Open veganstraightedge opened 4 years ago
As a proof of concept I ran a crawler (wget with mirror settings) followed by a script to sanitise the data.
I was able to get a partial static read-only copy of the production website.
For briefness:
Not all pages have been included (I ran it rate limited not to impact the site and did not let it complete).
Fixed it to the crimethinc domain so it is not ingesting other domains e.g. podcast episodes, this could be rethought. (lite., cloudfront., etc)
No changes to the website app.
Can be scheduled and maintenance as a separate tool.
we can keep historical copies.
keep copies with and without large external media.
we can run it closer to the production server for faster backups.
pain points for CDN/caching/mirror:
POC AWS http://ctmirror.s3-website.eu-west-2.amazonaws.com/ POC Netlify https://eloquent-swirles-d1e8f8.netlify.app/
This is awesome! @goncalopereira
Great start! What're the next steps? What are the open questions to consider?
I think a 2nd opinion would be great. I can create a PR with the ongoing scripts, need to figure out the project structure for it.
I think the questions are:
How to run it in prod without affecting or being blocked / can we get a prod db ?
What mirrors are we supporting
What subdomains or external websites need caching
Fix headers for Prod would make it more efficient (and Prod caching in itself)
Fix mixed content on Prod if possible.
i don't think crawling is the best way to think about this, because then you have to recrawl everything (or parts? or what? hard to decide!) whenever content changes.

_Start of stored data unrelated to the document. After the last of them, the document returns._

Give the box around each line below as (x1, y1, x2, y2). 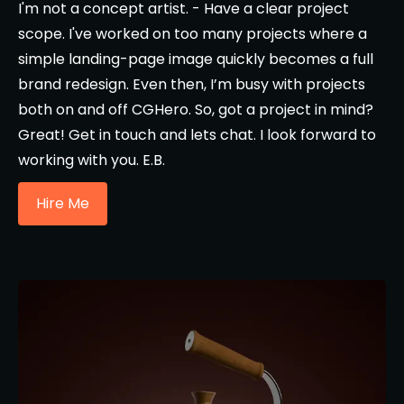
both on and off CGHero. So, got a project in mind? (18, 99, 373, 120)
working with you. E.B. (18, 150, 165, 170)
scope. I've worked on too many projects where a (18, 23, 367, 44)
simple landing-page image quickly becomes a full (18, 49, 373, 69)
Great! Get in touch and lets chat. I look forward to (18, 124, 376, 145)
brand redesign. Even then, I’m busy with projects (18, 74, 365, 95)
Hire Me (36, 193, 89, 214)

what some dynamic sites do is that they internalize the "crawler", or more accurately, the static generation. each page rendering is actually stored on disk, which doubles as a fast cache which helps for denial of service conditions. i worked on Drupal sites in the past which used the "boost.module" to do this, but that didn't work well to create a static site copy. i think there's something better for drupal now, but that's irrelevant since you don't use drupal. :p (Django similarly can drive static sites too.)
So I guess the question, IMHO, is how to do this caching thing but with Rails as a backend. I frankly have close to zero experience coding in Rails, but a few searches gave me this documentation, where "page cache" certainly looks interesting.

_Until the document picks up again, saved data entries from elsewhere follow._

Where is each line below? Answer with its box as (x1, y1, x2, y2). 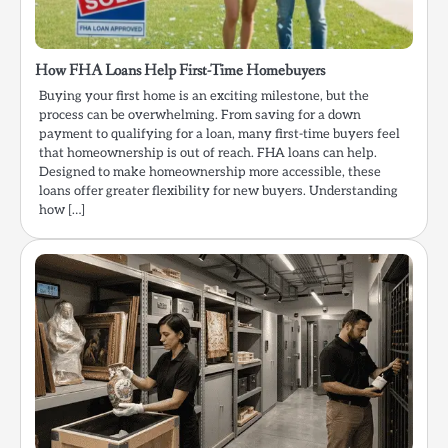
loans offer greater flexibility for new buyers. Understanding (39, 182, 398, 199)
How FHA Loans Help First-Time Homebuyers (35, 59, 325, 81)
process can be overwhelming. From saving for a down (39, 106, 361, 123)
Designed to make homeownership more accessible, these (39, 163, 381, 180)
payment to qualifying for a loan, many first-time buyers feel (39, 125, 400, 142)
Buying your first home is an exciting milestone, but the (39, 87, 369, 104)
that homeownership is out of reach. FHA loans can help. (39, 144, 377, 161)

Note that you'd still have to have something that crawls the entire site (maybe? or maybe rails is magic and will do that on its own?) but the difference is that then you have a server-side archive that you can more easily distribute, and that's a trusted copy that you don't necessarily need to refresh all the time. Whenever you post something new, as soon as someone reads it, it gets cached and added to the pile.

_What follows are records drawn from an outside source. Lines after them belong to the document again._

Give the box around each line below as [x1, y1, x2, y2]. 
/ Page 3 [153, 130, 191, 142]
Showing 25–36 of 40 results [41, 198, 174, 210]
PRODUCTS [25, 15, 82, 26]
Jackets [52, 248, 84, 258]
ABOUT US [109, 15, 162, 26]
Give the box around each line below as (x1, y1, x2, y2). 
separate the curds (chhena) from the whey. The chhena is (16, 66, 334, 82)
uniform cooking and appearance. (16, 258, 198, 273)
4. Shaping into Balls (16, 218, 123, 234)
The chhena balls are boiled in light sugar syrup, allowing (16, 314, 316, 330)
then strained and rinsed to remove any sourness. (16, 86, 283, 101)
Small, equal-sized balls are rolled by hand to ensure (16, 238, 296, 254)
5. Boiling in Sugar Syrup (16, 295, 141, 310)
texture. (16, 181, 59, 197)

This beats recrawling everything all the time...
Thanks @anarcat.
I agree that an internal static site generator is also a good idea. We already do do a fair bit of caching in Rails land, but that's dependent on have a big Redis server running. And isn't easy to hand off to another person/place hosting a copy of the site.
IMO, a happy medium would be if the Rails CMS generated static files/folders of the site, then shipped it off-site somewhere, as both files/folders ready to serve as a static site and as a gzip/tarball for others to download and mirror, if needed.
Being able to easily spin up a new Rails/Postgres/Redis would be a nice to have too, but not as easy for many people in many situations to run than just a static classic web server.
On 2022-02-24 14:21:25, Shane Becker wrote:
Thanks @anarcat.
I agree that an internal static site generator is also a good idea. We already do do a fair bit of caching in Rails land, but that's dependent on have a big Redis server running. And isn't easy to hand off to another person/place hosting a copy of the site.
IMO, a happy medium would be if the Rails CMS generated static files/folders of the site, then shipped it off-site somewhere, as both files/folders ready to serve as a static site and as a gzip/tarball for others to download and mirror, if needed.
yeah i think that's what the page cache is supposed to do, but maybe that's what you're already doing in redis?
Being able to easily spin up a new Rails/Postgres/Redis would be a nice to have too, but not as easy for many people in many situations to run than just a static classic web server.
yeah for sure, it's more of a quick disaster recovery for you i guess.
We're still going to run a Rails app for the
.com
and the CMS.A static snapshot of the site could serve as a read replica mirror.
This issue is to create a way to create a static version of the site, which could then be hosted just about anywhere.